3.https://towardsdatascience.com/practical-uses-of-merge-join-and-concat-8f011bbac241

4.https://jakevdp.github.io/PythonDataScienceHandbook/03.07-merge-and-join.html

# Combining Datasets: Merge and Join

# Categories of Joins:

- The pd.merge() function implements a number of types of joins: the one-to-one, many-to-one, and many-to-many joins.

- All three types of joins are accessed via an identical call to the pd.merge() interface; the type of join performed depends on the form of the input data. Here we will show simple examples of the three types of merges, and discuss detailed options further below.

# One-to-one joins:

- Perhaps the simplest type of merge expresion is the one-to-one join, which is in many ways very similar to the column-wise concatenation seen in Combining Datasets: Concat & Append. As a concrete example, consider the following two DataFrames which contain information on several employees in a company:

In [None]:
import pandas as pd
df1 = pd.DataFrame({'employee': ['Bob', 'Jake', 'Lisa', 'Sue'],
                    'group': ['Accounting', 'Engineering', 'Engineering', 'HR']})
df2 = pd.DataFrame({'employee': ['Lisa', 'Bob', 'Jake', 'Sue'],
                    'hire_date': [2004, 2008, 2012, 2014]})

In [None]:
df1

In [None]:
df2

In [None]:
df3=pd.merge(df1,df2)
df3

- The pd.merge() function recognizes that each DataFrame has an "employee" column, and automatically joins using this column as a key. 
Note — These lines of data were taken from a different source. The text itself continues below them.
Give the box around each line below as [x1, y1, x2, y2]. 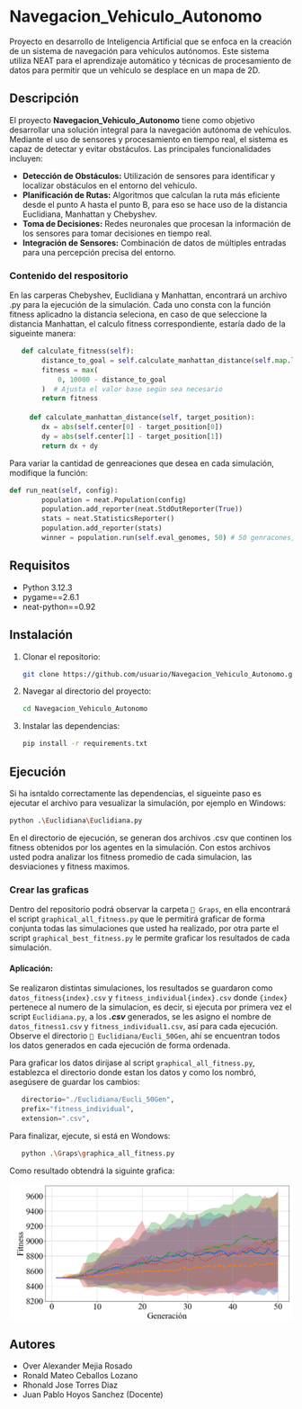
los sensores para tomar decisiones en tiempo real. [22, 228, 213, 238]
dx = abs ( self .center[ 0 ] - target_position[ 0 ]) [41, 423, 223, 432]
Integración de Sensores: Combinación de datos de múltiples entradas [22, 237, 287, 248]
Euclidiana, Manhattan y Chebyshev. [22, 209, 157, 220]
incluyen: [9, 153, 43, 164]
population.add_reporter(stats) [41, 524, 164, 533]
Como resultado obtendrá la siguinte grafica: [9, 1165, 175, 1176]
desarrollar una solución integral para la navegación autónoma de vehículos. [9, 124, 292, 135]
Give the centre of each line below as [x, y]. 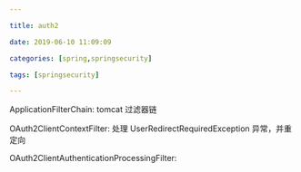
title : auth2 [34, 25]
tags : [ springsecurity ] [55, 75]
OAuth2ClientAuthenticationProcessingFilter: [93, 158]
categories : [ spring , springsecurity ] [81, 58]
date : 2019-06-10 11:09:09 [60, 42]
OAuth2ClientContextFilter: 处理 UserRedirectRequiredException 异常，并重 [151, 129]
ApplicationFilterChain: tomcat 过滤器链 [83, 110]
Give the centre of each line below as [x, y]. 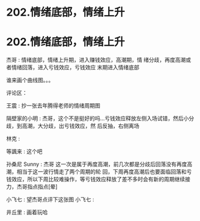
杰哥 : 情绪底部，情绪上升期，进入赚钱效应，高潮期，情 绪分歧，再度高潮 [96, 60]
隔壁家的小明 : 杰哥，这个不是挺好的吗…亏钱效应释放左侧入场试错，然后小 [98, 118]
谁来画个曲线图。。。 [30, 80]
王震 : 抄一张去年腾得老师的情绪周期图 [53, 106]
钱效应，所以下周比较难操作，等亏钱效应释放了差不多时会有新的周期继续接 [98, 179]
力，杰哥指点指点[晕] [32, 187]
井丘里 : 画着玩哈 [27, 212]
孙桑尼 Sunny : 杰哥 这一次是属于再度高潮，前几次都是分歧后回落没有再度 [97, 164]
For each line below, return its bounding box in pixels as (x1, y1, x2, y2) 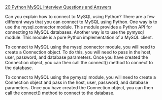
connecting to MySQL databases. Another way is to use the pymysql (5, 29, 144, 35)
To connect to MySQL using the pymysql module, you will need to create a (5, 75, 156, 80)
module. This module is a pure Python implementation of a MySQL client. (5, 34, 153, 40)
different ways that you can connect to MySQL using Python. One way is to (5, 19, 158, 25)
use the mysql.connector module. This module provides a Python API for (5, 24, 153, 30)
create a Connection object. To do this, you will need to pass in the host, (5, 49, 152, 55)
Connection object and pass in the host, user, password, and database (5, 79, 149, 85)
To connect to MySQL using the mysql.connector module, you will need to (5, 44, 155, 50)
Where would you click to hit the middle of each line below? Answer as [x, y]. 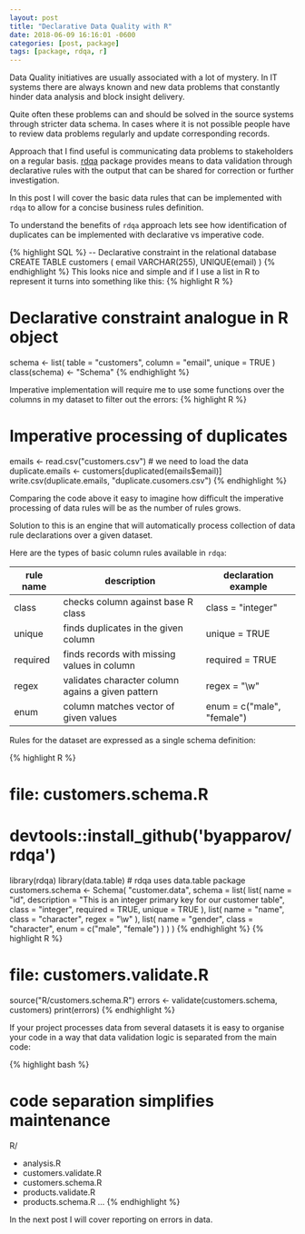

- The result of the merge is a new DataFrame that combines the information from the two inputs. Notice that the order of entries in each column is not necessarily maintained: in this case, the order of the "employee" column differs between df1 and df2, and the pd.merge() function correctly accounts for this. 

- Additionally, keep in mind that the merge in general discards the index, except in the special case of merges by index (see the left_index and right_index keywords, discussed momentarily).

# Many-to-one joins:

- Many-to-one joins are joins in which one of the two key columns contains duplicate entries. For the many-to-one case, the resulting DataFrame will preserve those duplicate entries as appropriate. Consider the following example of a many-to-one join:

In [None]:
df4 = pd.DataFrame({'group': ['Accounting', 'Engineering', 'HR'],
                    'supervisor': ['Carly', 'Guido', 'Steve']})
df4

In [None]:
df5=pd.merge(df3,df4)
df5

# Many-to-many joins:

- Many-to-many joins are a bit confusing conceptually, but are nevertheless well defined. 

- If the key column in both the left and right array contains duplicates, then the result is a many-to-many merge. 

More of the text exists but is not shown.